Instructions to follow = Your answer must be the full set of records, copied exactly, with no pictures in it.

┄┄┄┄┄┄┄┄┄┄┄┄┄┄┄┄┄┄┄┄

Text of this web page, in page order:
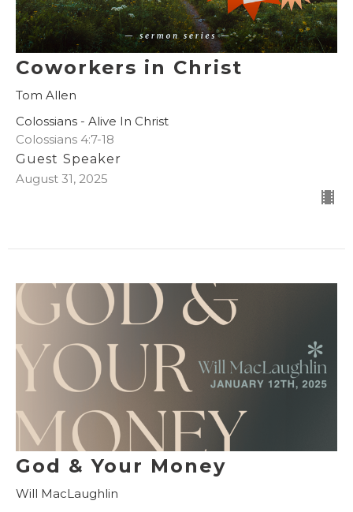
Coworkers in Christ
Tom Allen
Colossians - Alive In Christ
Colossians 4:7-18
Guest Speaker
August 31, 2025
God & Your Money
Will MacLaughlin
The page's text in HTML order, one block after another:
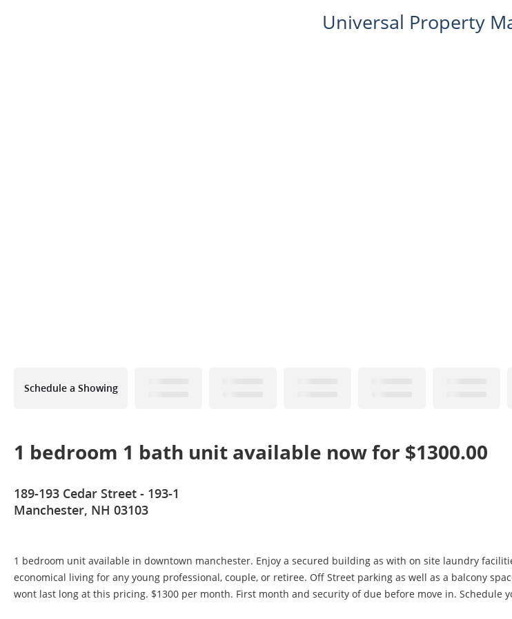
Universal Property
Schedule a Showing
1 bedroom 1 bath unit available now for $1300.00
189-193 Cedar Street - 193-1
Manchester, NH 03103
1 bedroom unit available in downtown manchester. Enjoy a secured building as with on site laundry
economical living for any young professional, couple, or retiree. Off Street parking as well as a balcony
wont last long at this pricing. $1300 per month. First month and security of due before move in. Schedule
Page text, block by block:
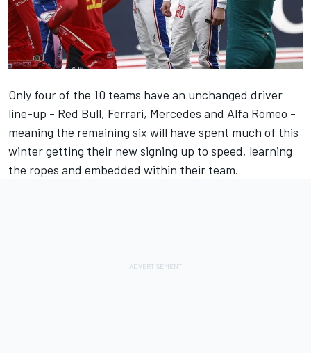
Only four of the 10 teams have an unchanged driver
line-up - Red Bull, Ferrari, Mercedes and Alfa Romeo -
meaning the remaining six will have spent much of this
winter getting their new signing up to speed, learning
the ropes and embedded within their team.
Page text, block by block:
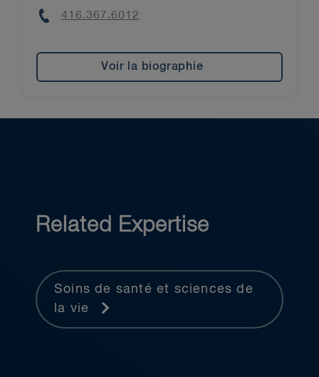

┄┄┄┄┄┄┄┄┄┄┄┄┄┄┄┄┄┄┄┄

The answer =
Text of this web page, in page order:
Coworkers in Christ
Tom Allen
Colossians - Alive In Christ
Colossians 4:7-18
Guest Speaker
August 31, 2025
God & Your Money
Will MacLaughlin
The page's text in HTML order, one block after another:
Universal Property
Schedule a Showing
1 bedroom 1 bath unit available now for $1300.00
189-193 Cedar Street - 193-1
Manchester, NH 03103
1 bedroom unit available in downtown manchester. Enjoy a secured building as with on site laundry
economical living for any young professional, couple, or retiree. Off Street parking as well as a balcony
wont last long at this pricing. $1300 per month. First month and security of due before move in. Schedule
Page text, block by block:
Only four of the 10 teams have an unchanged driver
line-up - Red Bull, Ferrari, Mercedes and Alfa Romeo -
meaning the remaining six will have spent much of this
winter getting their new signing up to speed, learning
the ropes and embedded within their team.
Page text, block by block:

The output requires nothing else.